PROVIDED RECORDS section start

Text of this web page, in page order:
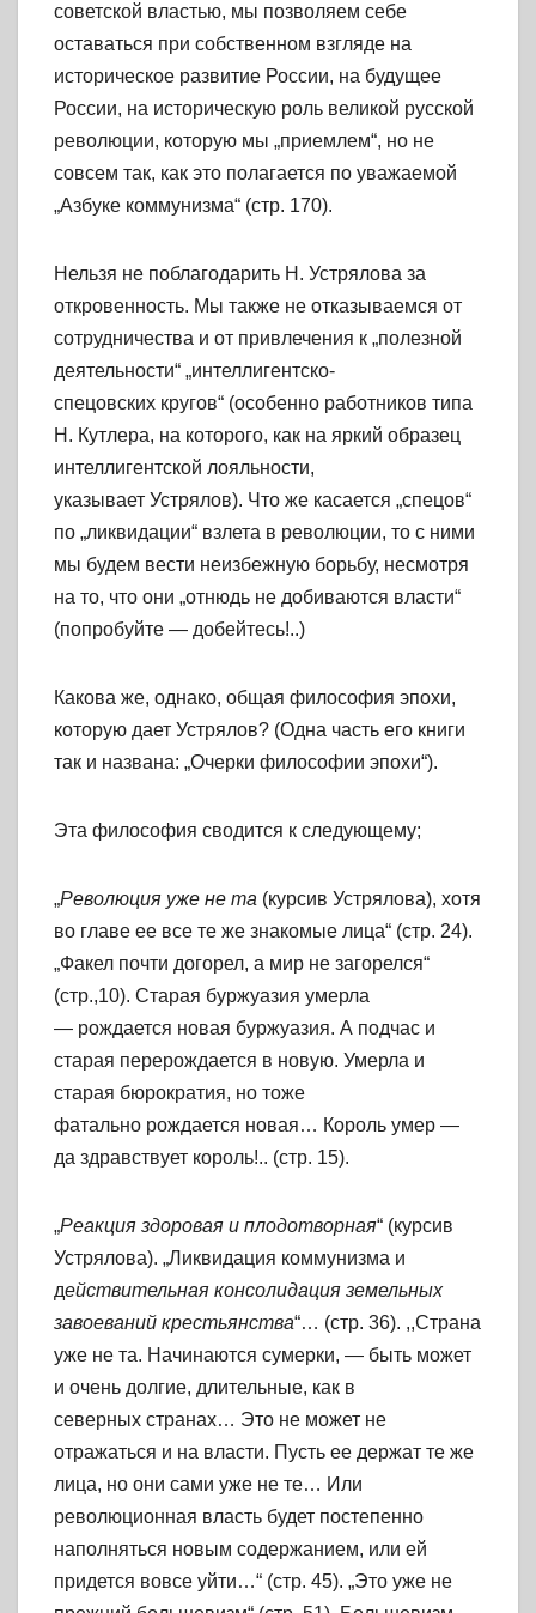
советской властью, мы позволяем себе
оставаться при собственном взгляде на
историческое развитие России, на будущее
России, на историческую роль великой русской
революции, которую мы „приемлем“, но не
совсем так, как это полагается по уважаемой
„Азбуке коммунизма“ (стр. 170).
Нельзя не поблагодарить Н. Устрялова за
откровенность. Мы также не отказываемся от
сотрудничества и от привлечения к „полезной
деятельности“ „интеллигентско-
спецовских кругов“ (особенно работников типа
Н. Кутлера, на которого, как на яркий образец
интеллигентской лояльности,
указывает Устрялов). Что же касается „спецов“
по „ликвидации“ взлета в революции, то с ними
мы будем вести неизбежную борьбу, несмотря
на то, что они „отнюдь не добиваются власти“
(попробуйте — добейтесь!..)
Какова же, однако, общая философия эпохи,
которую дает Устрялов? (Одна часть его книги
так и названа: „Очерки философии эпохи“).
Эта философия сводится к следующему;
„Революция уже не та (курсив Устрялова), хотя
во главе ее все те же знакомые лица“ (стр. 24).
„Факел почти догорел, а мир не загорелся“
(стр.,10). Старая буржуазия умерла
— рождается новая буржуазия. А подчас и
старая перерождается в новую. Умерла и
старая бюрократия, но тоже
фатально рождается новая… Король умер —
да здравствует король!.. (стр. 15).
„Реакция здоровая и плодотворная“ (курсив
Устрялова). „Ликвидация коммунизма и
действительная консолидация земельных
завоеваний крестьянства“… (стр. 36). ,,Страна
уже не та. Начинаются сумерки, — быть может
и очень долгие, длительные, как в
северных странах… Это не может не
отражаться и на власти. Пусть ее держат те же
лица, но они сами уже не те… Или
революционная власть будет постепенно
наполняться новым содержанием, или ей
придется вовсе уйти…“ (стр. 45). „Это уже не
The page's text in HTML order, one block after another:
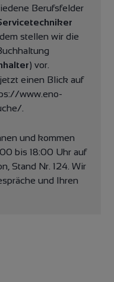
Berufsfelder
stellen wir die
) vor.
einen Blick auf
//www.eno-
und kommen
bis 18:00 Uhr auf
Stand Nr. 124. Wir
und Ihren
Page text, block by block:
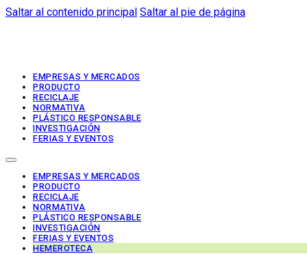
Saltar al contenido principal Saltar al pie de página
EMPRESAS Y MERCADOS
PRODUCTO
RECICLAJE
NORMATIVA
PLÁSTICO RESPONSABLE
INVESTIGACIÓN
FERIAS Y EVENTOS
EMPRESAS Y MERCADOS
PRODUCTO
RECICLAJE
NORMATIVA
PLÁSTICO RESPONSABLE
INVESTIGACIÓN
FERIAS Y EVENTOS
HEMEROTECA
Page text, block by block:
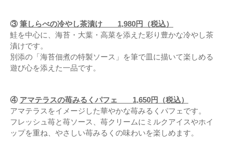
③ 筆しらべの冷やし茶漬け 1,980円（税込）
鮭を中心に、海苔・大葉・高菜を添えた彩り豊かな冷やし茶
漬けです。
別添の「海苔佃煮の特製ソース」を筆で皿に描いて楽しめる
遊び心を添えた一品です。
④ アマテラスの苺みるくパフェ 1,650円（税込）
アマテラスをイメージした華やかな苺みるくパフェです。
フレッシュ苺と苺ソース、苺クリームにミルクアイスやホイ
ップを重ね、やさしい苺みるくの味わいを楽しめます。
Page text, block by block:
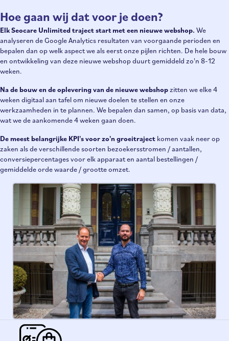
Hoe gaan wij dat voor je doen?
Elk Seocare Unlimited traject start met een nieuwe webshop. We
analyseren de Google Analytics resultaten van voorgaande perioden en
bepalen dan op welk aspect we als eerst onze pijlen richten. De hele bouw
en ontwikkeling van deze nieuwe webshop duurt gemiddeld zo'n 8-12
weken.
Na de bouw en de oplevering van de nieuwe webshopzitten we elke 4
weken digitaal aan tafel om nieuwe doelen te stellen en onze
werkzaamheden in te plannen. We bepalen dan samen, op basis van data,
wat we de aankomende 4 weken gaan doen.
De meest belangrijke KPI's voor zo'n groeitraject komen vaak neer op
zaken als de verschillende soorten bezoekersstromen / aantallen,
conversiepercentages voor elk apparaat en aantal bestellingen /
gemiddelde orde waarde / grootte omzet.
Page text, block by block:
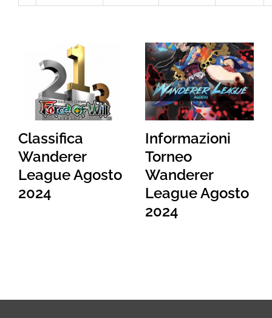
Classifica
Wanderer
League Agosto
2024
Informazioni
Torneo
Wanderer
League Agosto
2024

PROVIDED RECORDS section end

▸ WORK INSTRUCTION
Give the listing above again exactly, minus any images.

▸ RESPONSE
Text of this web page, in page order:
советской властью, мы позволяем себе
оставаться при собственном взгляде на
историческое развитие России, на будущее
России, на историческую роль великой русской
революции, которую мы „приемлем“, но не
совсем так, как это полагается по уважаемой
„Азбуке коммунизма“ (стр. 170).
Нельзя не поблагодарить Н. Устрялова за
откровенность. Мы также не отказываемся от
сотрудничества и от привлечения к „полезной
деятельности“ „интеллигентско-
спецовских кругов“ (особенно работников типа
Н. Кутлера, на которого, как на яркий образец
интеллигентской лояльности,
указывает Устрялов). Что же касается „спецов“
по „ликвидации“ взлета в революции, то с ними
мы будем вести неизбежную борьбу, несмотря
на то, что они „отнюдь не добиваются власти“
(попробуйте — добейтесь!..)
Какова же, однако, общая философия эпохи,
которую дает Устрялов? (Одна часть его книги
так и названа: „Очерки философии эпохи“).
Эта философия сводится к следующему;
„Революция уже не та (курсив Устрялова), хотя
во главе ее все те же знакомые лица“ (стр. 24).
„Факел почти догорел, а мир не загорелся“
(стр.,10). Старая буржуазия умерла
— рождается новая буржуазия. А подчас и
старая перерождается в новую. Умерла и
старая бюрократия, но тоже
фатально рождается новая… Король умер —
да здравствует король!.. (стр. 15).
„Реакция здоровая и плодотворная“ (курсив
Устрялова). „Ликвидация коммунизма и
действительная консолидация земельных
завоеваний крестьянства“… (стр. 36). ,,Страна
уже не та. Начинаются сумерки, — быть может
и очень долгие, длительные, как в
северных странах… Это не может не
отражаться и на власти. Пусть ее держат те же
лица, но они сами уже не те… Или
революционная власть будет постепенно
наполняться новым содержанием, или ей
придется вовсе уйти…“ (стр. 45). „Это уже не
The page's text in HTML order, one block after another:
Berufsfelder
stellen wir die
) vor.
einen Blick auf
//www.eno-
und kommen
bis 18:00 Uhr auf
Stand Nr. 124. Wir
und Ihren
Page text, block by block:
Saltar al contenido principal Saltar al pie de página
EMPRESAS Y MERCADOS
PRODUCTO
RECICLAJE
NORMATIVA
PLÁSTICO RESPONSABLE
INVESTIGACIÓN
FERIAS Y EVENTOS
EMPRESAS Y MERCADOS
PRODUCTO
RECICLAJE
NORMATIVA
PLÁSTICO RESPONSABLE
INVESTIGACIÓN
FERIAS Y EVENTOS
HEMEROTECA
Page text, block by block:
③ 筆しらべの冷やし茶漬け 1,980円（税込）
鮭を中心に、海苔・大葉・高菜を添えた彩り豊かな冷やし茶
漬けです。
別添の「海苔佃煮の特製ソース」を筆で皿に描いて楽しめる
遊び心を添えた一品です。
④ アマテラスの苺みるくパフェ 1,650円（税込）
アマテラスをイメージした華やかな苺みるくパフェです。
フレッシュ苺と苺ソース、苺クリームにミルクアイスやホイ
ップを重ね、やさしい苺みるくの味わいを楽しめます。
Page text, block by block:
Hoe gaan wij dat voor je doen?
Elk Seocare Unlimited traject start met een nieuwe webshop. We
analyseren de Google Analytics resultaten van voorgaande perioden en
bepalen dan op welk aspect we als eerst onze pijlen richten. De hele bouw
en ontwikkeling van deze nieuwe webshop duurt gemiddeld zo'n 8-12
weken.
Na de bouw en de oplevering van de nieuwe webshopzitten we elke 4
weken digitaal aan tafel om nieuwe doelen te stellen en onze
werkzaamheden in te plannen. We bepalen dan samen, op basis van data,
wat we de aankomende 4 weken gaan doen.
De meest belangrijke KPI's voor zo'n groeitraject komen vaak neer op
zaken als de verschillende soorten bezoekersstromen / aantallen,
conversiepercentages voor elk apparaat en aantal bestellingen /
gemiddelde orde waarde / grootte omzet.
Page text, block by block:
Classifica
Wanderer
League Agosto
2024
Informazioni
Torneo
Wanderer
League Agosto
2024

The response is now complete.